Stewart-Peterson Market Commentary

Closing Commentary - December 10, 2019

Top Farmer Closing Commentary 12-10-19

CORN HIGHLIGHTS: Corn futures ended mixed with nearby Dec losing 2-1/2 cents closing at 3.63-1/4, while Mar closed 1-1/4 higher at 3.77. New crop Dec closed 2 higher at 3.91. With today’s tight trading range, one would never have probably guessed there was a USDA report. Most contracts traded in a 3 cent range. The report was a non-event with most, if not all, numbers unchanged or close to unchanged. Projected carryout remained unchanged at 1.910 billion bushels. 2018/19 projected world corn carryout dropped from 320.1 million metric tonnes to 319.2 million metric tonnes. The 2019/20 world projected carryout, however, rose 4.6 million metric tonnes to 300.6 million. The market will now focus its attention on the January Supply and Demand report, which is 30 days away, however, it will be the final yield estimate. Passage of the USMCA trade agreement was viewed as supportive and may have helped to give prices a small boost today.

SOYBEAN HIGHLIGHTS: Soybean futures finished firmer again today with gains of 2-1/2 to 4 cents. Continued dry weather in Argentina, as well as technical short-covering, are providing a boost to prices. Today’s USDA Supply and Demand report had little impact on the market as almost all numbers were neutral. Projected carryout is 475 million bushels on today’s report, and that is the same as November. World projected carryout for the 2018/19 crop year came in at 109.8 million metric tonnes vs an average estimate of 110 million. Lastly, projected carryout for the year ahead drops to 96.4 million metric tonnes, below the pre-report estimate of 96.2 million. A lack of farmer selling and continued good demand provided underlying support, as did the agreement to the Mexico/Canada Agreement signed today.
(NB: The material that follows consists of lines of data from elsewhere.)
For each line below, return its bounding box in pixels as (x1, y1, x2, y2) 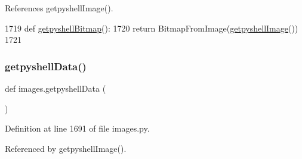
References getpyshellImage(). (5, 2, 113, 14)
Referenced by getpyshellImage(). (5, 142, 127, 154)
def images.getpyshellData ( (5, 82, 106, 94)
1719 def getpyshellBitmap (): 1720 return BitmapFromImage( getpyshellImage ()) (5, 21, 298, 34)
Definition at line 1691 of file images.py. (5, 122, 150, 135)
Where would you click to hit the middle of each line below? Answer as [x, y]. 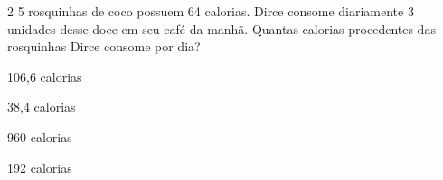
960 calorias [40, 136]
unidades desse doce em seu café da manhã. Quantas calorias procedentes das [221, 28]
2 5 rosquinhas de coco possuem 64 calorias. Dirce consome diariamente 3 [211, 11]
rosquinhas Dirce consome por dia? [104, 46]
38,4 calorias [42, 107]
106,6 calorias [45, 76]
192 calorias [40, 167]
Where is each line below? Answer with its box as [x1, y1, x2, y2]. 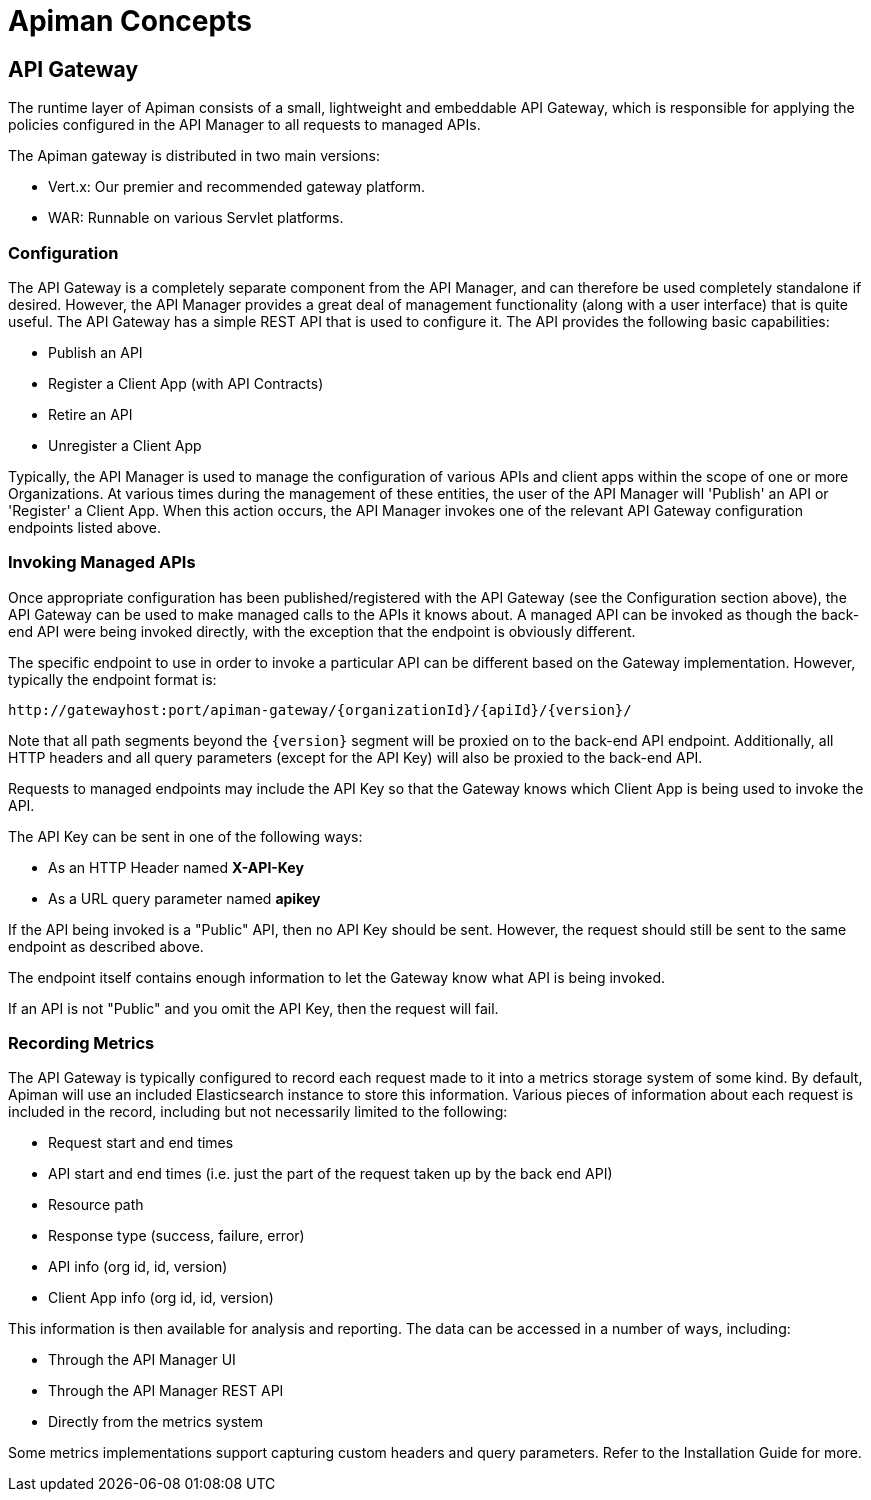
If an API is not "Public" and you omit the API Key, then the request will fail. [8, 999, 499, 1017]
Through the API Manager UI [48, 1351, 236, 1369]
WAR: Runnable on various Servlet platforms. [48, 209, 344, 227]
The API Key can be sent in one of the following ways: [8, 827, 363, 845]
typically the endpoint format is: [8, 670, 217, 688]
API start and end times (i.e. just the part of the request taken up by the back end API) [48, 1165, 613, 1183]
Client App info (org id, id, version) [48, 1289, 274, 1307]
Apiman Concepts [8, 4, 252, 38]
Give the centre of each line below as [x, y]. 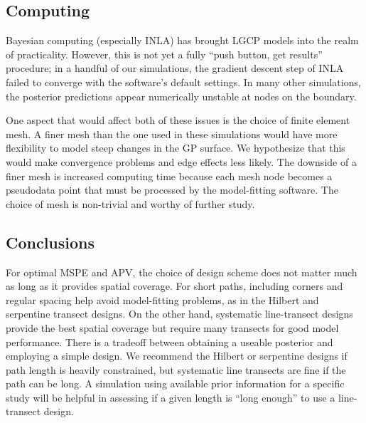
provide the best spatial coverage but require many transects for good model [172, 327]
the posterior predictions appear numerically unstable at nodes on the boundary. [181, 96]
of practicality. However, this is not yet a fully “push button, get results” [164, 54]
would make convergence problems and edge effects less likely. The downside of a [181, 161]
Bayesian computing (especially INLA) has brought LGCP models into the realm [182, 40]
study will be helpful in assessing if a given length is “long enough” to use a [171, 397]
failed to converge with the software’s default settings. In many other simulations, [183, 82]
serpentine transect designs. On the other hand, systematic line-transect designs [179, 314]
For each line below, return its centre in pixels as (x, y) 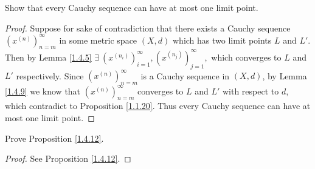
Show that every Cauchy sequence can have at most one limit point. (132, 7)
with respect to (251, 91)
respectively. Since (50, 75)
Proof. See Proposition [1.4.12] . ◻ (68, 158)
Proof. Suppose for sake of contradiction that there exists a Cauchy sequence (148, 28)
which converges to (246, 57)
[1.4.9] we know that (43, 91)
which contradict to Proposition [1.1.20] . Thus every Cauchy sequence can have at (158, 106)
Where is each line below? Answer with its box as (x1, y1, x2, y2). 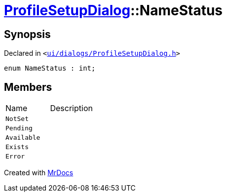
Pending (5, 124, 33, 132)
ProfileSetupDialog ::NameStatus (4, 2, 223, 19)
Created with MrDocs (4, 168, 74, 177)
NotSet (5, 115, 29, 123)
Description (50, 103, 93, 114)
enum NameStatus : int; (4, 64, 96, 73)
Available (5, 134, 40, 142)
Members (4, 80, 52, 93)
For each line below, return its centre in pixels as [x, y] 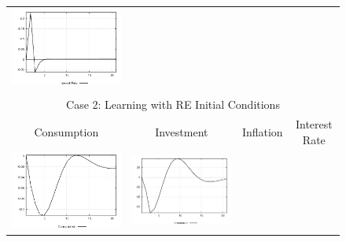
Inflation [262, 131]
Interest [314, 124]
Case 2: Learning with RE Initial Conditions [173, 104]
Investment [182, 131]
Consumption [66, 131]
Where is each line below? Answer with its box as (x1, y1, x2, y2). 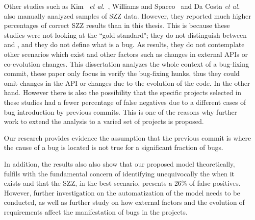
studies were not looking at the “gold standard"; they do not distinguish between (4, 29, 247, 40)
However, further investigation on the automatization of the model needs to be (4, 187, 240, 197)
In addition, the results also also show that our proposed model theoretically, (4, 158, 235, 169)
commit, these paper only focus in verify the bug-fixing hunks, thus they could (4, 68, 240, 78)
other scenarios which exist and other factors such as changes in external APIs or (4, 49, 248, 59)
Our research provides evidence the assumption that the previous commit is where (4, 132, 251, 143)
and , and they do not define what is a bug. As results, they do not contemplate (4, 39, 245, 49)
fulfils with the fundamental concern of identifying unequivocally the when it (4, 168, 234, 178)
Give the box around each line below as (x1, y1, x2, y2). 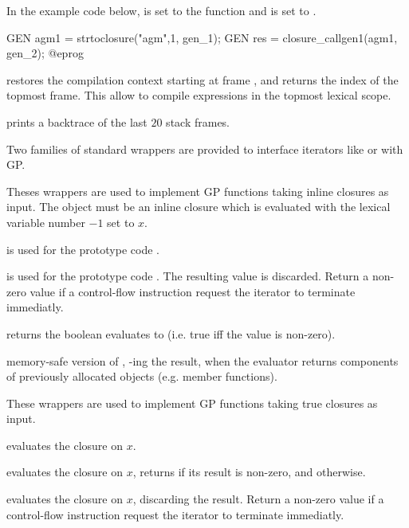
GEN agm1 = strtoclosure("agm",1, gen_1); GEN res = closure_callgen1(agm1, (6, 29, 398, 45)
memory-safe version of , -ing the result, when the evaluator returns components (6, 352, 399, 369)
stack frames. (166, 113, 230, 130)
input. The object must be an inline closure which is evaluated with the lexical (6, 198, 391, 215)
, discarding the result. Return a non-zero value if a (132, 491, 384, 507)
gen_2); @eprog (6, 45, 84, 61)
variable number (6, 213, 85, 230)
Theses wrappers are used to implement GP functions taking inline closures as (6, 182, 389, 199)
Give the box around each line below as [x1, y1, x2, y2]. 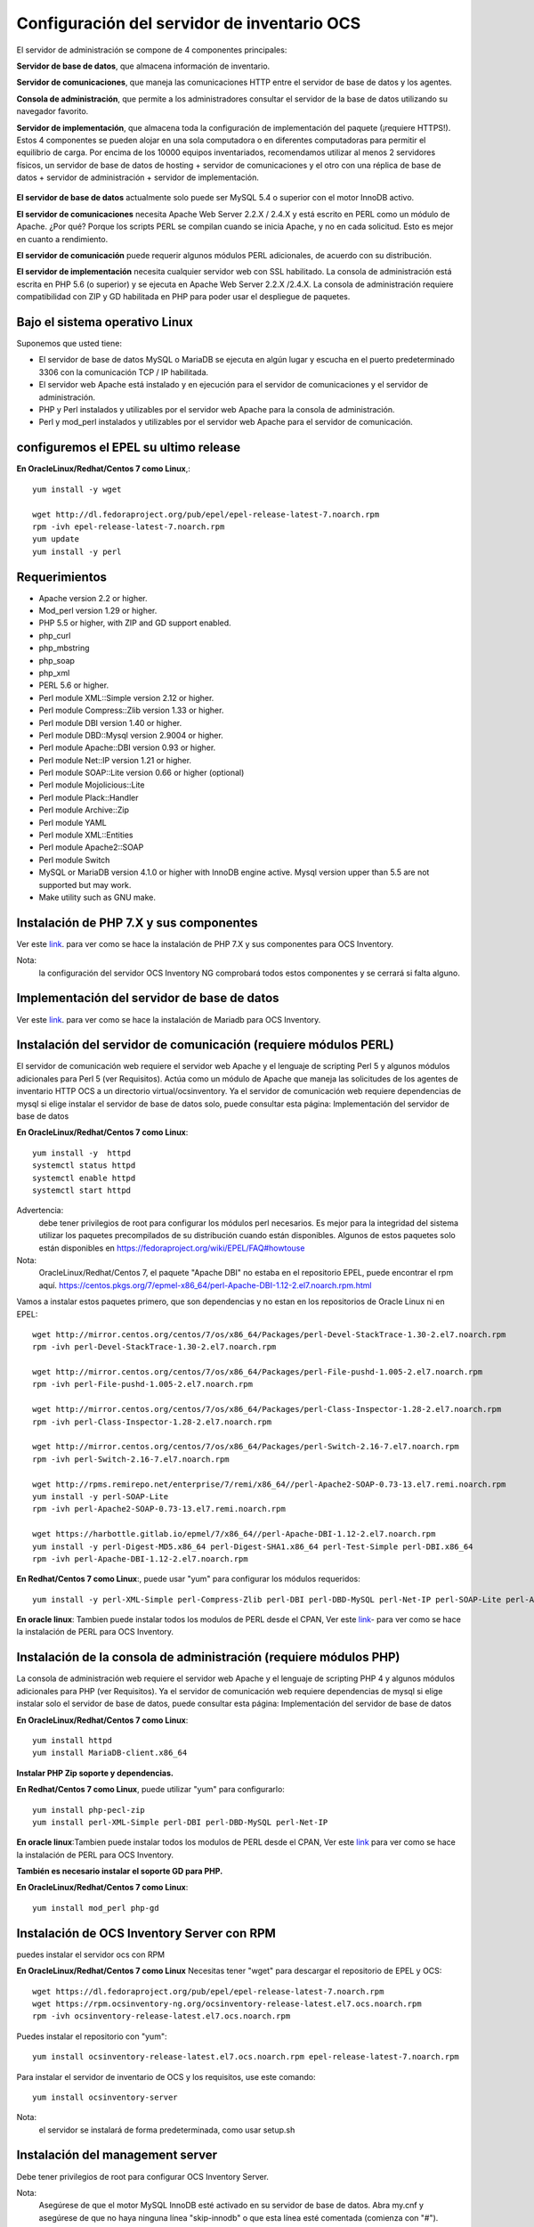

WHEAT HIGHLIGHTS: Wheat futures finished with gains of 1 to 5-1/4 cents on all three exchanges. KC led the way higher as Mar closed 4.31-1/4, up 5-1/4. Chi closed up 3/4 to 2-3/4 and Mpls steady to 4-3/4 higher. Continued dry weather concerns in the Plains region provides underlying support for KC wheat. Today’s USDA report was slightly friendly with projected carryout at 974 million bushels vs the pre-report estimate of 1 billion and the USDA November estimate of 1.14 billion. A strong export pace has been helpful to price as has weather uncertainties in Australia due to dry weather and as mentioned early in the western regions of the U.S. There is a continued rumor that Russia may have less wheat available for export in the year ahead. Beyond that, wheat prices continue to find direction from the U.S. dollar which was weaker throughout the session.

CATTLE HIGHLIGHTS: Cattle markets made mixed closes today, with Dec lives down 30 cents to 119.87, Feb lives were down 17 cents to 124.57, and Apr lives were down 35 cents to 125.05. Jan feeders were up 12 cents to 141.65 and Mar feeders were up 25 cents to 142.52. Choice beef values were down 50 cents this morning to 223.14 after closing at their lowest value yesterday since October 23 at 232.61. Beef values were down nearly 4% last week, and given the dry weather last week and forecasts for dry weather through this week, cash cattle could begin to turn lower. Seasonally speaking, cattle futures can move higher through the end of the year, but there is also reason to expect a selloff come Q1. Beef production from Q1 to Q2 is expected to increase by 545 million pounds, the biggest increase in production since 2006. In 2006, Apr cattle made a contract high in mid-January and then lost 19% in value by April 5. Feb lives opened higher today, testing their 20-day moving average resistance levels and then found sellers to push prices lower. Apr lives never tested resistance at the convergence of the 10 and 20-day moving average levels. Jan feeders closed higher but couldn’t muster a finish above nearby resistance at the 10, 50, and 200-day moving average levels.

LEAN HOG HIGHLIGHTS: Hog markets made positive closed today, with Dec up 47 cents to 60.47, Feb hogs were up 1.27 to 67.97, and Apr hogs were up 1.22 to 74.20. The CME Lean Hog Index was down 37 cents to 58.12 after making four consecutive higher closes. Carcass cutout values closed 10 cents lower yesterday afternoon to 81.98 but jumped 2.75 today to 84.73. The major development in hog markets today was that the U.S. finally signed the USMCA trade deal between the U.S., Mexico, and Canada. This should help boost exports to Mexico, much needed given the recent production pace. Feb hogs were able to punch back above their 10-day moving average resistance level today after disappointing action below that level for the past three sessions. Prices are again tracking towards the high end of the recent trading ranges though upside looks limited unless a deal between the U.S. and China can get signed. Near-term resistance for both the Feb and Apr contracts lies at the overhead 20-day moving average levels at 69.05 and 75.35 respectively.